With the number of cars, vans and light trucks on the roads expected to double in the next 25 years, there is considerable research in progress aimed at developing new techniques to increase the efficiency and reduce the carbon footprint of existing low carbon vehicles (LCV). Currently, less than one in every thousand of the vehicles on the UK roads are pure electric or hybrid with the other nine hundred and ninety nine being powered by an internal combustion engines (ICE), petrol or diesel.
As part of the "Ultra Boost" project, a research team at Imperial College London is developing a new supercharger test rig with the aim of assessing the performance of boosting components to allow smaller, more fuel efficient engines to replace larger, less environmentally friendly types. A key component of the system monitoring the efficiency of the supercharger is a Kistler Smart torque sensor which is able to operate precisely and reliably at high speed.
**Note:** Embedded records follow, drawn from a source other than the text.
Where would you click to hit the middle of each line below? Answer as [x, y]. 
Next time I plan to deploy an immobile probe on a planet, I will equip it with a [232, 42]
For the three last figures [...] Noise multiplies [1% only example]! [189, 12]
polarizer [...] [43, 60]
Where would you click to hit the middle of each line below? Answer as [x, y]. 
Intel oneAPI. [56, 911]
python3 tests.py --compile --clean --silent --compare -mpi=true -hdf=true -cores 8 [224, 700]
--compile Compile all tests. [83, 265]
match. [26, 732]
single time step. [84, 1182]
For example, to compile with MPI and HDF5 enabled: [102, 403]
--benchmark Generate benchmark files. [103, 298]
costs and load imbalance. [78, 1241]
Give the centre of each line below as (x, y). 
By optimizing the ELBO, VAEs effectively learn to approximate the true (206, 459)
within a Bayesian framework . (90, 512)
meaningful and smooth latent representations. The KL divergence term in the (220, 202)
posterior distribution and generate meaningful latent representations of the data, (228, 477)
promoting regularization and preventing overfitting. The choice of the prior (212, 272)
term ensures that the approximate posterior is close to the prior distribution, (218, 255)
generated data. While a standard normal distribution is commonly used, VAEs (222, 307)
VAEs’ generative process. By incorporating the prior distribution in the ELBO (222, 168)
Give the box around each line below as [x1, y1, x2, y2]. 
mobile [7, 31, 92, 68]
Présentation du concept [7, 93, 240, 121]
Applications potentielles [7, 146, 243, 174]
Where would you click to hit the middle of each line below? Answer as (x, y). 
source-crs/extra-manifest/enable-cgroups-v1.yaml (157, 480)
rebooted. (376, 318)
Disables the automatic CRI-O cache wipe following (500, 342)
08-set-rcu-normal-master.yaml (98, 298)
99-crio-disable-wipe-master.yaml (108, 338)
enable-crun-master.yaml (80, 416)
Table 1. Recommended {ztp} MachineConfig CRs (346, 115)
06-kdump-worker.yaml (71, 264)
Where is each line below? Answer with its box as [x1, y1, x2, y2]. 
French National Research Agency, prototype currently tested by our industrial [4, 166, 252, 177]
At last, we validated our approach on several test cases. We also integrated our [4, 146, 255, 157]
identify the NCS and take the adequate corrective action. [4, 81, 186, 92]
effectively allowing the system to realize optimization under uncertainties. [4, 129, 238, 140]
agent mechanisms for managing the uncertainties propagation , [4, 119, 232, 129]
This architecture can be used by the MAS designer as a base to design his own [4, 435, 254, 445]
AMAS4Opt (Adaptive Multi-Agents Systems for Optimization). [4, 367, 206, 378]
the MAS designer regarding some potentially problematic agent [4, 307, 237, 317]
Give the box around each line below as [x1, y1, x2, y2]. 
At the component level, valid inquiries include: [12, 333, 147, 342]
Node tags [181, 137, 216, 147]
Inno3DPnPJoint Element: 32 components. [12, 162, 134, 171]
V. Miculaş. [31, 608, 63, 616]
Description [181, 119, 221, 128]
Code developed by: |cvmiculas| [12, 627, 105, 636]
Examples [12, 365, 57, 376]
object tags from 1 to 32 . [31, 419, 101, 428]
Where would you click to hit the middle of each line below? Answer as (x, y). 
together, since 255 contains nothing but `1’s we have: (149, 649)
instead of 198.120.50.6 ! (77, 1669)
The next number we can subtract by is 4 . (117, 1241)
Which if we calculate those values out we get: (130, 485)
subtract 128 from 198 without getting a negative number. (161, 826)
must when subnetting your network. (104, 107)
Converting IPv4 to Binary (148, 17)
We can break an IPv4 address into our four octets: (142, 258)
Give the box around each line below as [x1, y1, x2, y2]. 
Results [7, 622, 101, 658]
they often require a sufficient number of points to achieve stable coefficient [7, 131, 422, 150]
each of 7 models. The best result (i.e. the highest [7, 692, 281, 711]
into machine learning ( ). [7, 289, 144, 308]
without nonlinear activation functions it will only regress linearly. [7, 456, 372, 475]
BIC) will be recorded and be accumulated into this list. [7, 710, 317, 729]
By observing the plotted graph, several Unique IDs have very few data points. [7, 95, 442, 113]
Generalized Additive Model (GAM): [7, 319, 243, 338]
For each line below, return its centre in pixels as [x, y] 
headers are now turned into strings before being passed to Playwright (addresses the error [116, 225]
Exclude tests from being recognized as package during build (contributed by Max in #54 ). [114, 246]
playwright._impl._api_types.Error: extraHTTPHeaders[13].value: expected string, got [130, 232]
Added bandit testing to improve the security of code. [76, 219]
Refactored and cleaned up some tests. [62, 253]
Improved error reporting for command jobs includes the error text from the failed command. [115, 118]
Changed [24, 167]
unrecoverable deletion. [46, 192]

The key to obtaining accurate, repeatable data is the precise monitoring of all the parameters relating to rig performance. Dr Alessandro Romagnoli explains, "To measure the supercharger performance, we needed to replicate the same layout as the engine. The supercharger is driven by an electric motor which, by a system of gears with different ratios, runs the supercharger up to 24,000 rpm providing up to 50Nm. The Kistler Smart torque sensor is located in one shaft (replicating the engine crankshaft) and by measuring the power supplied by the electric motor and the power consumed by the supercharger it is possible to calculate the supercharger efficiency. There being little point in developing a system that absorbs a significant proportion of the total power output of the engine, especially when the system is running light."
With its long established expertise in using torque measuring technology in demanding applications, Kistler sensors are widely used whenever precision and long life are demanded.